Missing targetClass id in 23.06+ targets ( json and parquet )

The targetClass id in 23.06+ targets are all invalid values of 0.

For example, you can confirm the problem with the json content below.


In 23.02- targets, It correctly contains a non-zero targetClass id.

I understand that the targetClass id comes from ChEMBL.
I am currently checking whether the targetClass id on ChEMBL has been lost.
But the download is very slow …
Please, asked you before my check, is there a problem with data conversion?

Hi @mnagaku and welcome to our Community!

Thanks for bringing this up! You are right in that this annotation is coming directly from ChEMBL. I took a closer look into this issue, and it turns out that the targetClass IDs being zero isn’t something we introduced. This ID corresponds to the _metadata.protein_classification.protein_class_id field from this ChEMBL dataset and it has been set to zero since ChEMBL32.

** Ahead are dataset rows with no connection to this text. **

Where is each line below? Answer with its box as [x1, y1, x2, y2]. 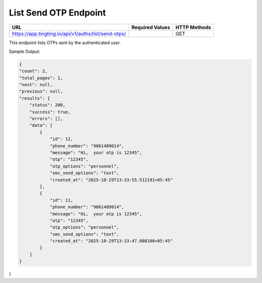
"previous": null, [19, 89, 63, 94]
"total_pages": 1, [19, 75, 63, 81]
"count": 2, [19, 68, 48, 74]
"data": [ [29, 123, 53, 128]
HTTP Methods [175, 24, 211, 31]
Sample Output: [9, 49, 41, 54]
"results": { [19, 95, 50, 101]
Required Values [131, 24, 170, 31]
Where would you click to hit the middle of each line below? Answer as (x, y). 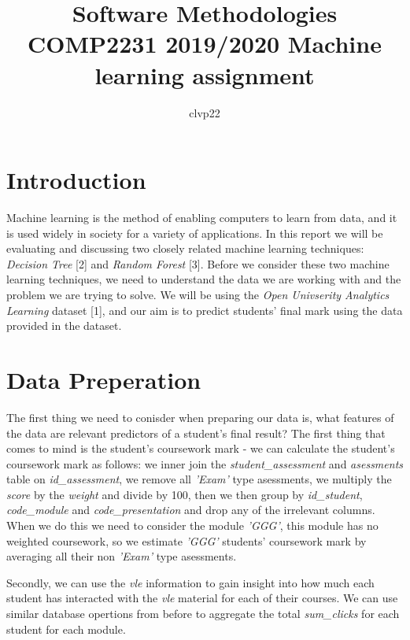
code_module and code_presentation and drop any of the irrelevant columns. (191, 510)
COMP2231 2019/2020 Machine (205, 44)
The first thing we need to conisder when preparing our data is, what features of (200, 417)
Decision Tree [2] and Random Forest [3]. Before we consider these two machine (198, 263)
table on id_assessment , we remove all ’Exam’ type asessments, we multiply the (199, 479)
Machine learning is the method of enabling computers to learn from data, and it (202, 218)
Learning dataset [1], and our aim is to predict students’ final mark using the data (205, 310)
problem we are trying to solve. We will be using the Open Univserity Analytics (198, 294)
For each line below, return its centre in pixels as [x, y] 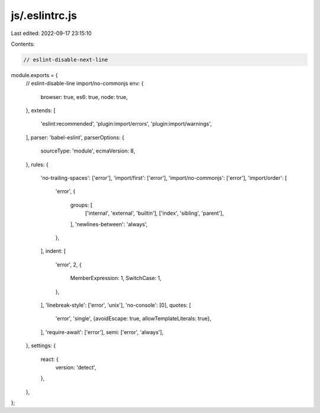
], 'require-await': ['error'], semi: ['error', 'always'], [102, 332]
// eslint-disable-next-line [66, 60]
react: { [49, 359]
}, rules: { [37, 164]
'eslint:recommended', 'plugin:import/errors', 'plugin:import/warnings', [126, 124]
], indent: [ [53, 251]
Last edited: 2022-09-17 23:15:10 [51, 33]
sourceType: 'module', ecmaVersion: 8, [88, 151]
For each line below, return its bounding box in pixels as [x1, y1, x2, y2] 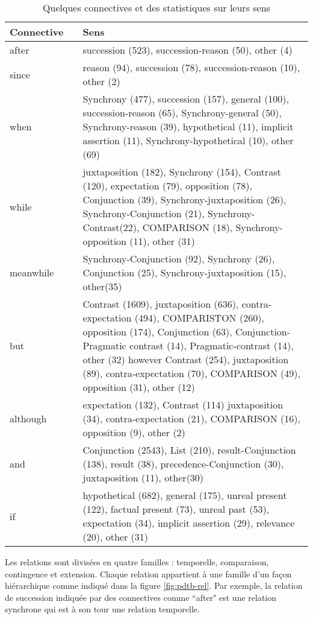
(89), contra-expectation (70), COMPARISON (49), [82, 366, 300, 380]
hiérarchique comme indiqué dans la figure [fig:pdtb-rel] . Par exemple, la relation [5, 579, 303, 592]
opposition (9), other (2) [82, 425, 185, 439]
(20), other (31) [82, 530, 148, 544]
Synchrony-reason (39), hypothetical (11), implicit [82, 119, 294, 133]
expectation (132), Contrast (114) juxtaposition [82, 398, 284, 411]
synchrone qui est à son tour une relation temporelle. [5, 603, 200, 615]
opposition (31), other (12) [82, 380, 195, 394]
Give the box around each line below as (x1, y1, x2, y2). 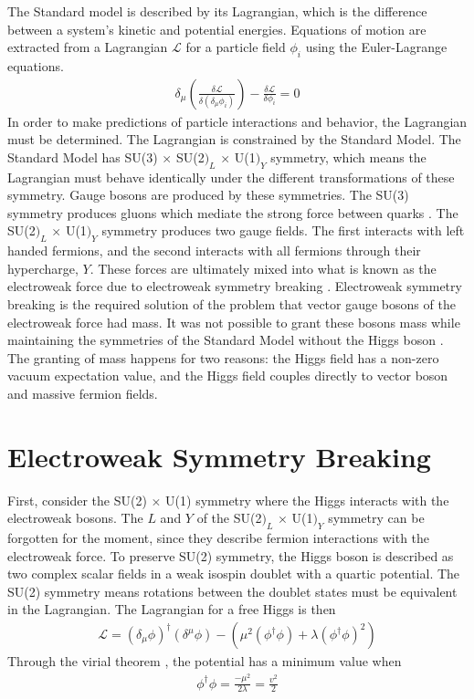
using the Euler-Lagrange (305, 37, 448, 57)
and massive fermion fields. (7, 383, 158, 402)
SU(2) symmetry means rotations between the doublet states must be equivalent (7, 581, 458, 600)
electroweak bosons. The (7, 508, 143, 527)
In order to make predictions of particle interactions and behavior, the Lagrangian (7, 111, 468, 130)
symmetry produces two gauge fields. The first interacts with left (101, 221, 465, 240)
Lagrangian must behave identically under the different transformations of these (7, 167, 455, 186)
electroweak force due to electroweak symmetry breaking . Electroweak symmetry (7, 276, 462, 296)
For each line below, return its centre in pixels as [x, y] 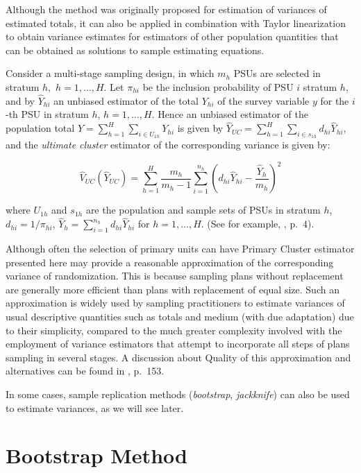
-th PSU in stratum [47, 114]
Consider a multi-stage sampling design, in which [110, 73]
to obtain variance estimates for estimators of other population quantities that [172, 36]
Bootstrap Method [96, 455]
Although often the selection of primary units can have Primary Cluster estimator [180, 249]
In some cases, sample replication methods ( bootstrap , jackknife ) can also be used [178, 394]
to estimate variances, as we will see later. [95, 407]
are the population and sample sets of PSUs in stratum [203, 210]
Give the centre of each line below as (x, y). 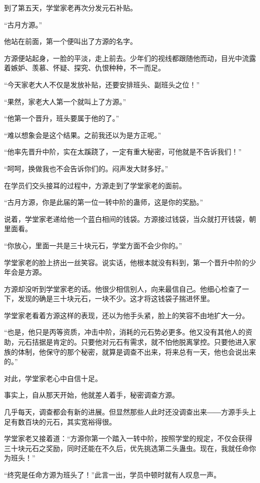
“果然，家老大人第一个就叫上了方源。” (65, 101)
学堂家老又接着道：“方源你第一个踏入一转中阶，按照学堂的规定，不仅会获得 (128, 438)
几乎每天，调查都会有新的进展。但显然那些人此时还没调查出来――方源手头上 (130, 412)
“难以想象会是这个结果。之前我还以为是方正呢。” (83, 135)
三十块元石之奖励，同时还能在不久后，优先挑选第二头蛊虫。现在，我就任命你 (130, 448)
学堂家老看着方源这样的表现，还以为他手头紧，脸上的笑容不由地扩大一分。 (126, 315)
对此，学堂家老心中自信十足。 (53, 378)
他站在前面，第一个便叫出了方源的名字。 (70, 41)
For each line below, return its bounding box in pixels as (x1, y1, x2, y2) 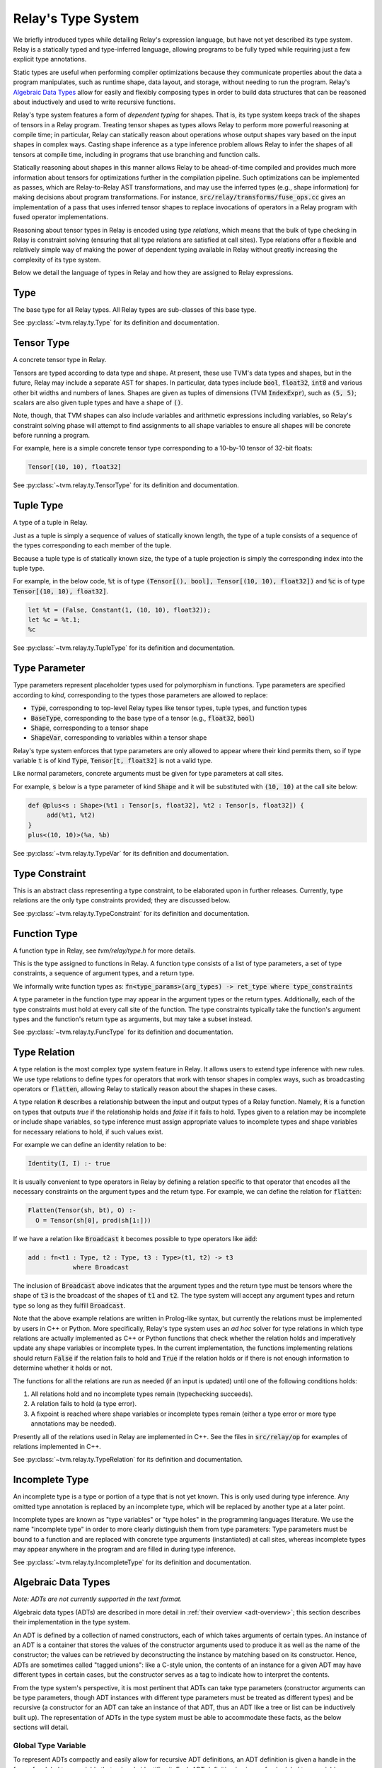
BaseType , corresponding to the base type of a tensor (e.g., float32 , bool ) (30, 714, 255, 722)
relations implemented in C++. (13, 1442, 102, 1450)
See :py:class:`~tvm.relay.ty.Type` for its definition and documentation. (13, 318, 219, 327)
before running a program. (13, 431, 91, 440)
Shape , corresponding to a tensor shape (30, 723, 149, 732)
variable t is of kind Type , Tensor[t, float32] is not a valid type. (13, 757, 213, 765)
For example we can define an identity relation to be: (13, 1140, 166, 1148)
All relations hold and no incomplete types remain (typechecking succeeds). (30, 1390, 253, 1398)
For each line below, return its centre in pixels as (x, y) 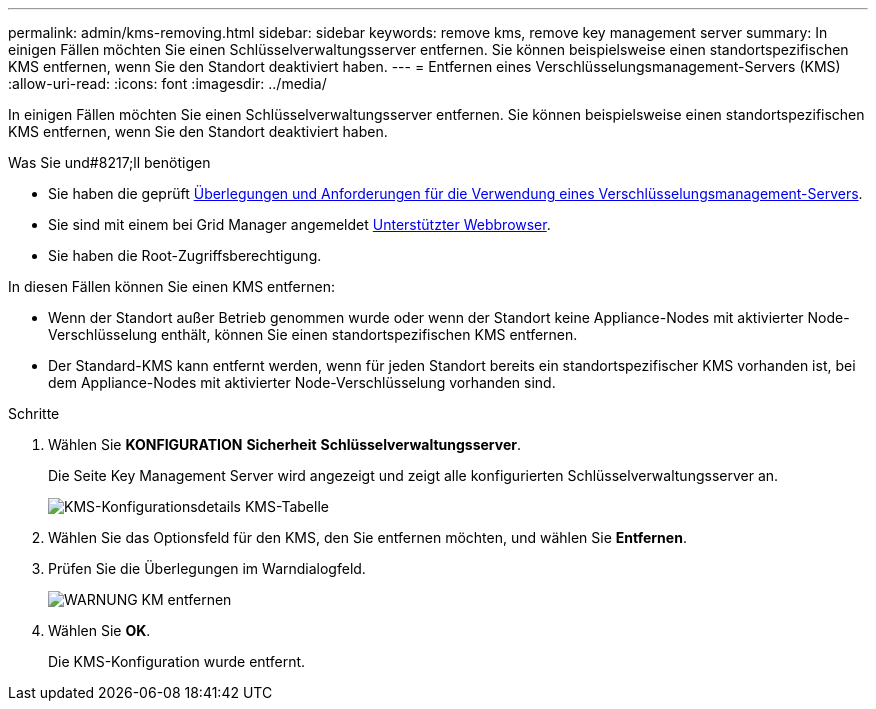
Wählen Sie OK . (99, 630)
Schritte (34, 413)
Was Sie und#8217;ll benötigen (109, 162)
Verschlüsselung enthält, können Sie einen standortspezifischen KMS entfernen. (313, 334)
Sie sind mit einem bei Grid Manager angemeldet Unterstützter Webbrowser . (299, 224)
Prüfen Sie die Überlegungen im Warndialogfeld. (207, 568)
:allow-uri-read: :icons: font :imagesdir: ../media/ (167, 83)
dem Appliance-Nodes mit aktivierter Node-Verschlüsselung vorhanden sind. (302, 382)
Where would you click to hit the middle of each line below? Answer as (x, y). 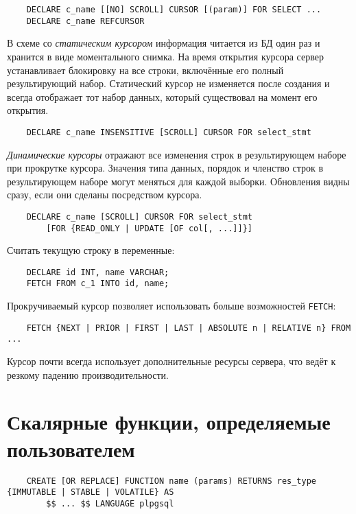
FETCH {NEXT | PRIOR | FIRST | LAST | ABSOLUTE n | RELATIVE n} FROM (189, 328)
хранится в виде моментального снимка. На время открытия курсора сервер (165, 56)
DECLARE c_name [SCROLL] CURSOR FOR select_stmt (139, 217)
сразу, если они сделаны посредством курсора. (105, 195)
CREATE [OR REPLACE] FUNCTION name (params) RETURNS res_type (171, 481)
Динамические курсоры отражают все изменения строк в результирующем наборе (177, 154)
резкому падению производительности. (88, 374)
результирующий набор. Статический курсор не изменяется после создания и (168, 83)
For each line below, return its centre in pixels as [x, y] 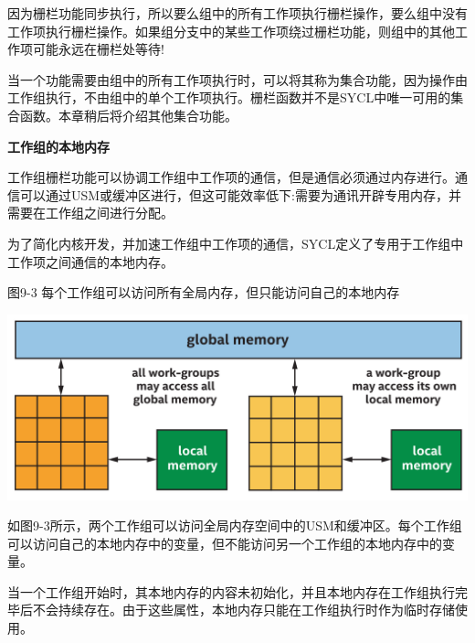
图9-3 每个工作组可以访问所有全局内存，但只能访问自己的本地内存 [204, 292]
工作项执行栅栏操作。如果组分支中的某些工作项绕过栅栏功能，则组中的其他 [231, 31]
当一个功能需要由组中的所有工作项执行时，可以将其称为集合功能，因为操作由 [237, 79]
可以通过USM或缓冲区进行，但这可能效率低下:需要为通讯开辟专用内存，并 [241, 194]
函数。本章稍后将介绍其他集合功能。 [128, 115]
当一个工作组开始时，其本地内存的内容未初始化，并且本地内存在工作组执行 [231, 591]
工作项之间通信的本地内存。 [90, 261]
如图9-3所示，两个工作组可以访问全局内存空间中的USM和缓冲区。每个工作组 [235, 525]
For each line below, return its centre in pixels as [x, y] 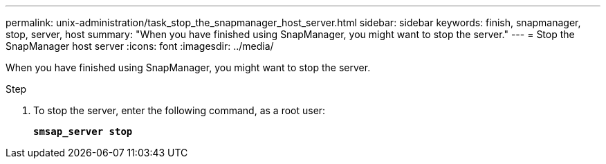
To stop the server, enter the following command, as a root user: [180, 110]
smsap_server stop [83, 131]
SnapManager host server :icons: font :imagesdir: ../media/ [140, 46]
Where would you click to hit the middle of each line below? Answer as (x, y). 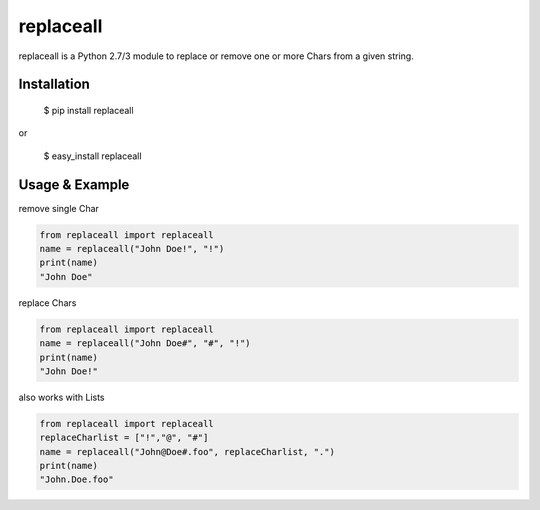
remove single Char (59, 208)
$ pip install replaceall (88, 110)
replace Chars (47, 302)
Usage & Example (74, 184)
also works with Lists (61, 397)
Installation (54, 84)
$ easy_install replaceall (92, 156)
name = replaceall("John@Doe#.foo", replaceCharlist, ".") (187, 451)
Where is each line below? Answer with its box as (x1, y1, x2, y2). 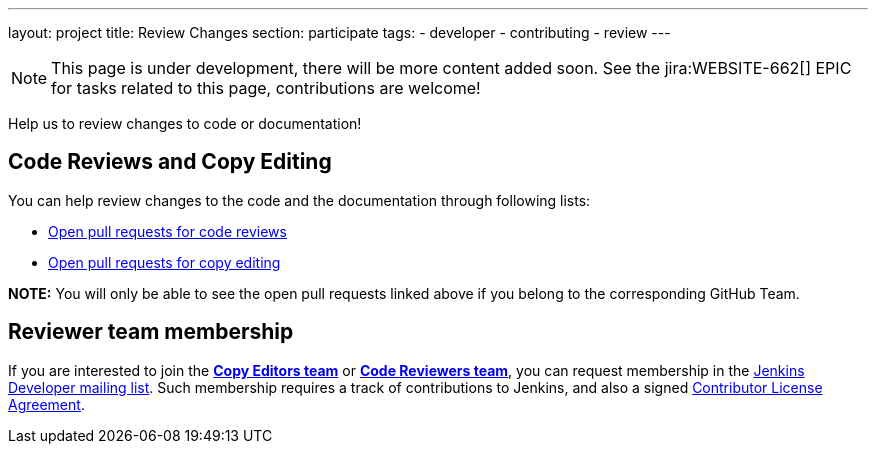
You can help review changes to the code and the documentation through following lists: (8, 191, 591, 209)
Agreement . (8, 395, 85, 413)
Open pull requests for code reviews (48, 222, 287, 240)
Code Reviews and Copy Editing (8, 149, 332, 175)
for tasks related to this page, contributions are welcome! (51, 78, 481, 98)
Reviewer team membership (8, 319, 294, 345)
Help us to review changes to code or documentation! (8, 115, 362, 132)
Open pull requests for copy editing (48, 253, 281, 271)
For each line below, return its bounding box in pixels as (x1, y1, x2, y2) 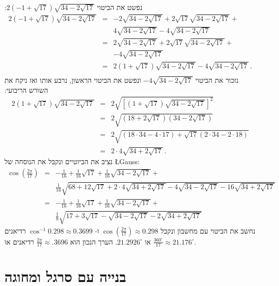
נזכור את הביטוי (195, 74, 239, 85)
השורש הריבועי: (4, 84, 48, 95)
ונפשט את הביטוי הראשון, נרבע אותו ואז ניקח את (4, 74, 141, 85)
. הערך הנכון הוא (70, 236, 117, 247)
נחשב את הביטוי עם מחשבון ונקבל (160, 225, 256, 236)

I’m reaching out to the ChEMBL team to check if this was intentional or if something changed on their side. I’ll keep you posted once I hear back from them.

Thank you!


@mnagaku I forgot to add that if you’re interested in extracting target classes, even though this ID is constant, you can use targetClass.label. I hope that is useful!

1 Like

I would like to use IDs instead of labels for data analysis reasons.